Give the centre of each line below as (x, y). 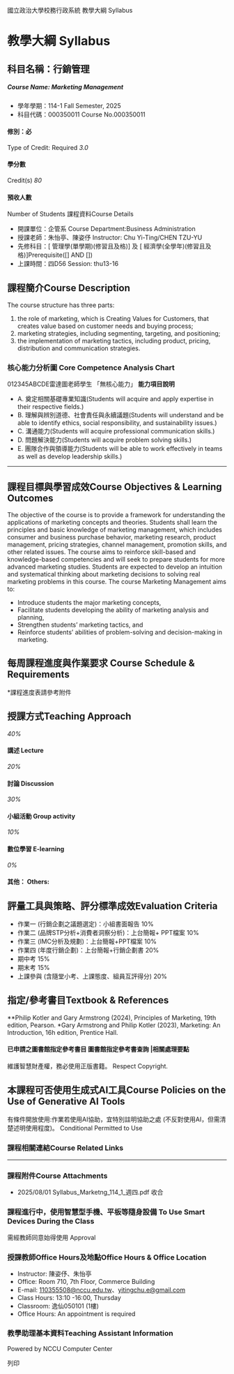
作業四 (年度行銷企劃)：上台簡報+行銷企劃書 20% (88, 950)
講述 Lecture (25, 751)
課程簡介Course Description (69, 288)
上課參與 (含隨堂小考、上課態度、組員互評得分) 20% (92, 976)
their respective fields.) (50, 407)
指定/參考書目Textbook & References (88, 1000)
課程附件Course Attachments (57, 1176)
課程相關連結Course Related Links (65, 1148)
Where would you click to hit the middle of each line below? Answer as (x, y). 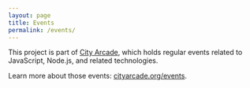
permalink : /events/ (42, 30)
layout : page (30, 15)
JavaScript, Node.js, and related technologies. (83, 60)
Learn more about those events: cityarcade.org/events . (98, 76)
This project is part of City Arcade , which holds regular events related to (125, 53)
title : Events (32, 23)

# PROBLEM REQUIREMENTS
Repeat only the lines between the top of the entries above and the line containing "Learn more about", both ends included, without the pictures.

# RESULT
Give the centre of each line below as (x, y). 
作業四 (年度行銷企劃)：上台簡報+行銷企劃書 20% (88, 950)
講述 Lecture (25, 751)
課程簡介Course Description (69, 288)
上課參與 (含隨堂小考、上課態度、組員互評得分) 20% (92, 976)
their respective fields.) (50, 407)
指定/參考書目Textbook & References (88, 1000)
課程附件Course Attachments (57, 1176)
課程相關連結Course Related Links (65, 1148)
Where would you click to hit the middle of each line below? Answer as (x, y). 
permalink : /events/ (42, 30)
layout : page (30, 15)
JavaScript, Node.js, and related technologies. (83, 60)
Learn more about those events: cityarcade.org/events . (98, 76)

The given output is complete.